Japanese-bred Thoroughbred racehorse

Genuine (Japanese: ジェニュイン, Hepburn: Jenyuin; - ) was a Japanese Thoroughbred racehorse and sire. From the first crop of foals sired by Sunday Silence he won five of his twenty-one races and finished second seven times in a racing career which lasted from October 1994 until November 1997. After winning once as a juvenile in 1994 he improved to become one of the best colts of his generation in Japan in the following year, winning the Satsuki Sho and finishing second in the Tokyo Yushun. He remained in training for two more seasons, recording his best subsequent victory in the 1996 Mile Championship. Apart from his wins he was placed in the Yasuda Kinen and two runnings of the Tenno Sho. After his retirement from racing he had some success as breeding stallion in Japan and Australia.

==Background==
Genuine was a brown horse with a white snip bred in Japan by Shadai Farm. He was from the first crop of foals sired by Sunday Silence, who won the 1989 Kentucky Derby, before retiring to stud in Japan where he was champion sire on thirteen consecutive occasions. His other major winners included Deep Impact, Stay Gold, Heart's Cry, Manhattan Cafe, Zenno Rob Roy and Neo Universe. Genuine's dam Croupier Lady was a successful racemare in the United States, winning thirteen races between 1985 and 1989 before being exported to Japan.

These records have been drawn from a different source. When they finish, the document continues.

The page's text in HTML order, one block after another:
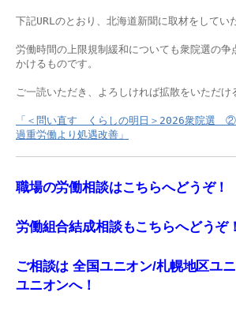
下記URLのとおり、北海道新聞に取材をして
労働時間の上限規制緩和についても衆院選の
かけるものです。
ご一読いただき、よろしければ拡散をいただけ
「＜問い直す　くらしの明日＞2026衆院選
過重労働より処遇改善」
職場の労働相談はこちらへどうぞ！
労働組合結成相談もこちらへどうぞ！
ご相談は 全国ユニオン/札幌地区ユ
ユニオンへ！
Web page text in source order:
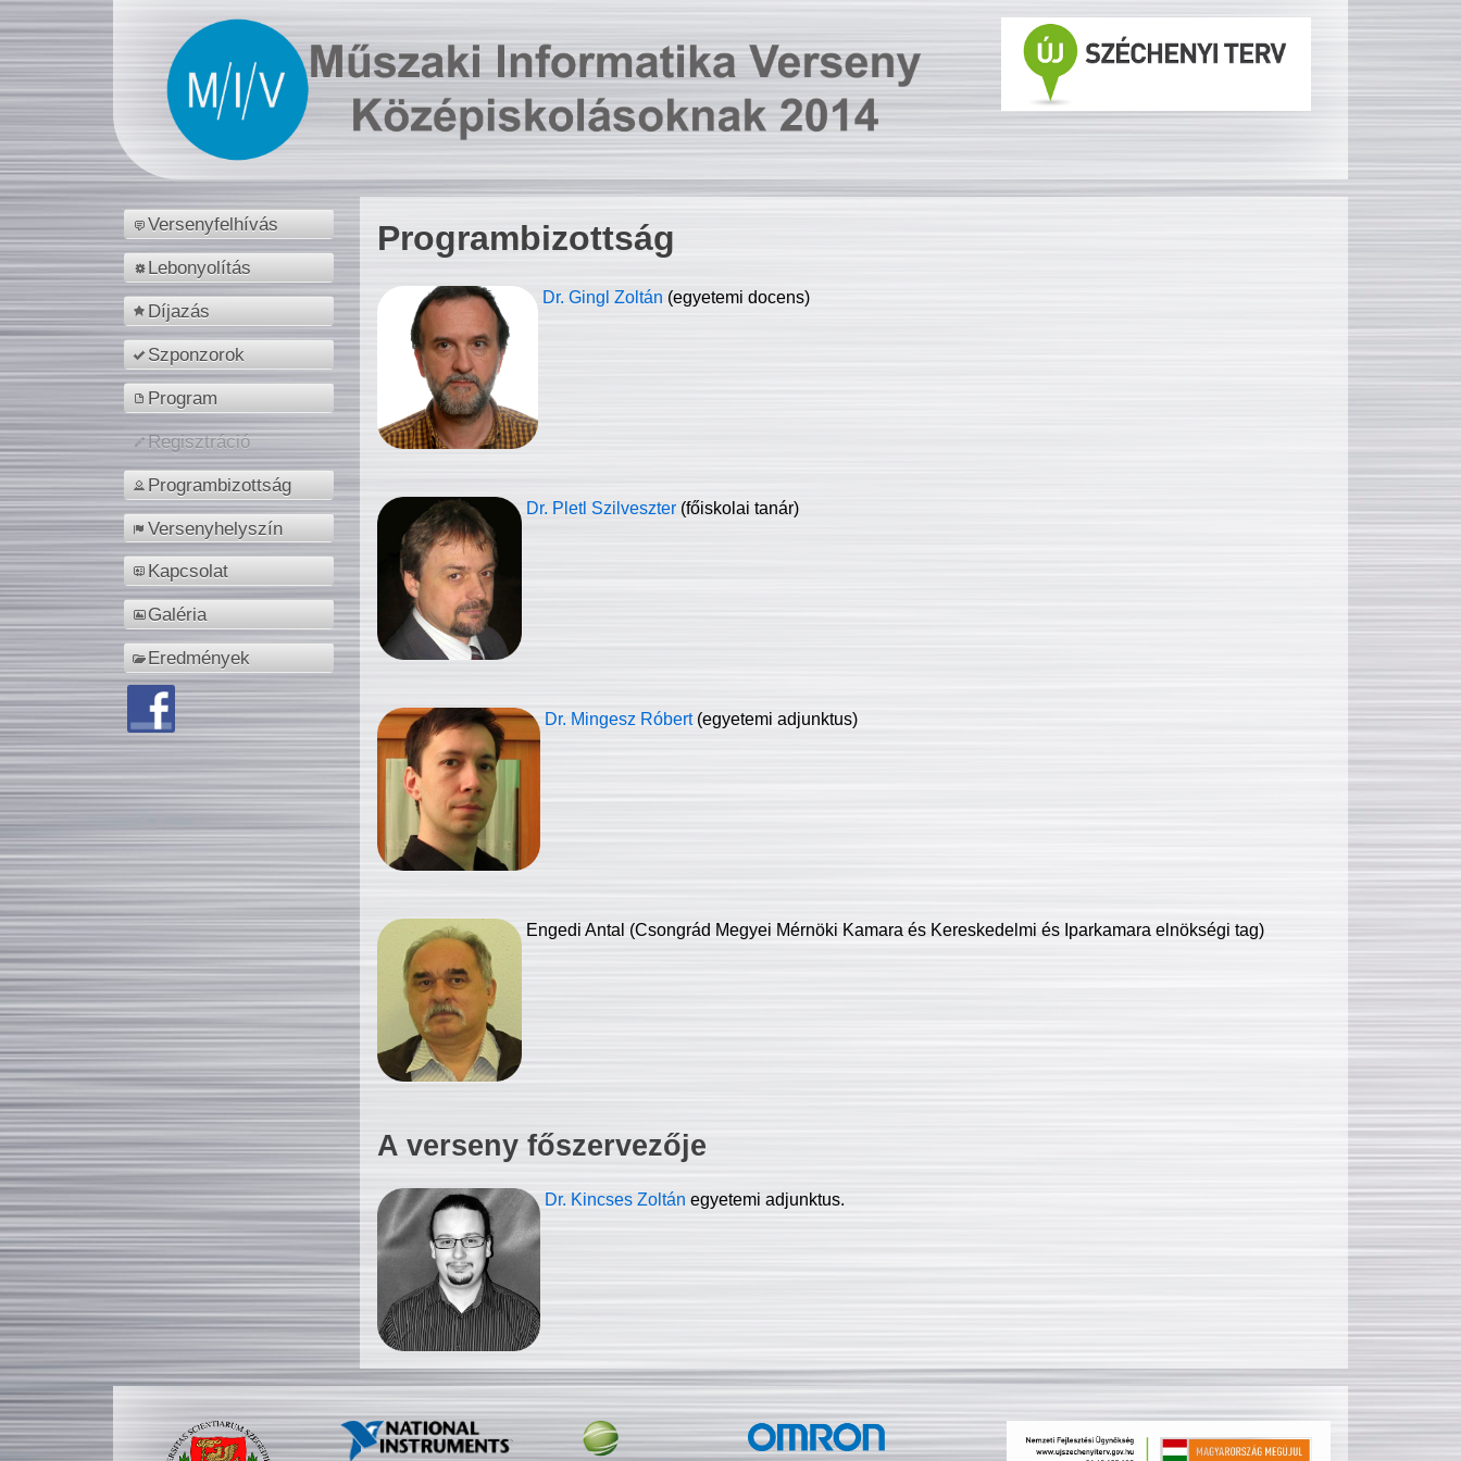
Versenyfelhívás
Lebonyolítás
Díjazás
Szponzorok
Program
Regisztráció
Programbizottság
Versenyhelyszín
Kapcsolat
Galéria
Eredmények
Programbizottság
Dr. Gingl Zoltán (egyetemi docens)
Dr. Pletl Szilveszter (főiskolai tanár)
Dr. Mingesz Róbert (egyetemi adjunktus)
Engedi Antal (Csongrád Megyei Mérnöki Kamara és Kereskedelmi és Iparkamara elnökségi tag)
A verseny főszervezője
Dr. Kincses Zoltán egyetemi adjunktus.
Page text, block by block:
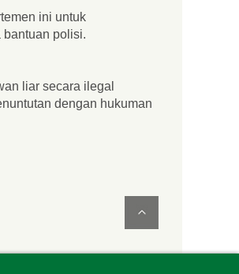
ini untuk
bantuan polisi.
liar secara ilegal
dengan hukuman
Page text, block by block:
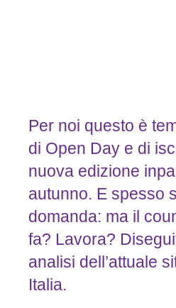
Per noi questo è
di Open Day e di
nuova edizione
autunno. E spesso
domanda: ma il
fa? Lavora?
analisi dell’attuale
Italia.
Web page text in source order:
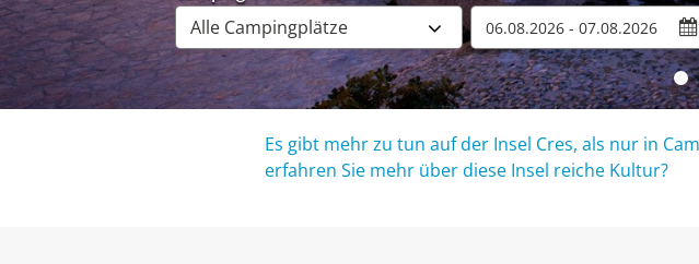
Es gibt mehr zu tun auf der Insel Cres, als nur in
erfahren Sie mehr über diese Insel reiche Kultur?
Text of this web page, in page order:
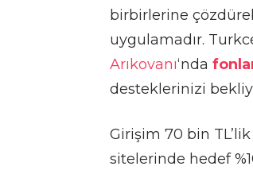
birbirlerine
uygulamadır.
Arıkovanı‘nda
desteklerinizi
Girişim 70 bin
sitelerinde hedef
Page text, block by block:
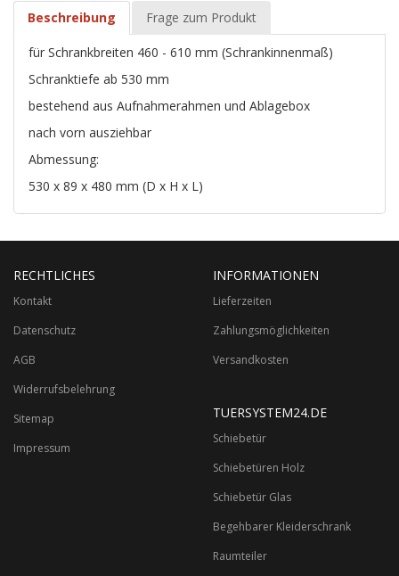
Beschreibung Frage zum Produkt
für Schrankbreiten 460 - 610 mm (Schrankinnenmaß)
Schranktiefe ab 530 mm
bestehend aus Aufnahmerahmen und Ablagebox
nach vorn ausziehbar
Abmessung:
530 x 89 x 480 mm (D x H x L)
RECHTLICHES
Kontakt
Datenschutz
AGB
Widerrufsbelehrung
Sitemap
Impressum
INFORMATIONEN
Lieferzeiten
Zahlungsmöglichkeiten
Versandkosten
TUERSYSTEM24.DE
Schiebetür
Schiebetüren Holz
Schiebetür Glas
Begehbarer Kleiderschrank
Raumteiler
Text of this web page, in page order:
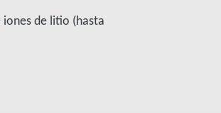
de litio (hasta
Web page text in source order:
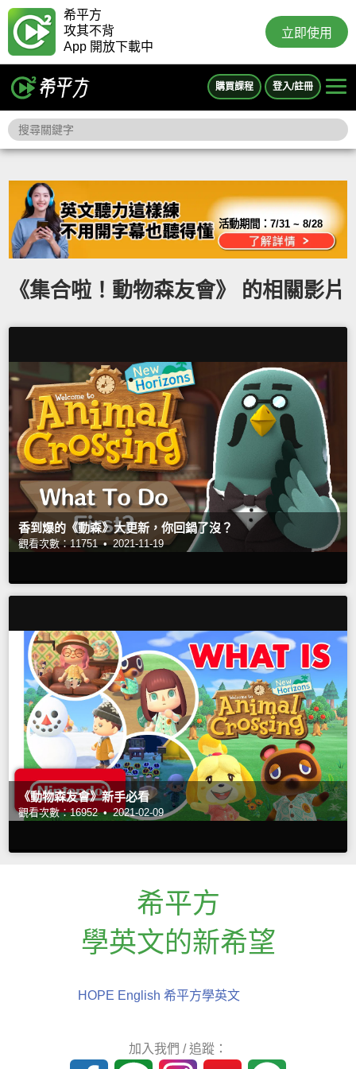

In addition to Genuine, she produced Croupier Star the dam of Asakusa Kings the Best Japanese Three-Year-Old Colt of 2007. During his racing career, Genuine was owned by Shadai Race Horse Co Ltd and trained by Yasuhisa Matsuyama.

==Racing career==
===1994: two-year-old season===
Genuine began his racing career by finishing second in a maiden race over 1400 metres at Tokyo Racecourse on 15 October and then won a similar event over the same course and distance fifteen days later. On his final appearance of the season he finished second to Kokuto Julian in the Akamatsu Sho over 1600 metres at Tokyo on 27 November.

===1995: three-year-old season===
Genuine began his second season by winning the Saintpaulia Sho over 1800 metres at Tokyo in January and then defeated Meiner Bridge over 2000 metres on heavy ground in the Wakaba Stakes at Nakayama Racecourse on 18 March. The colt was then moved up in class for the Grade I Satsuki Sho over 2000 metres at Nakayama on 16 April. Ridden by Yukio Okabe, he won from Tayasu Tsuyoshi and Automatic. On 28 May he was one of eighteen colts to contest the Tokyo Yushun over 2400 metres and finished second, beaten one and a half lengths by Tayasu Tsuyoshi.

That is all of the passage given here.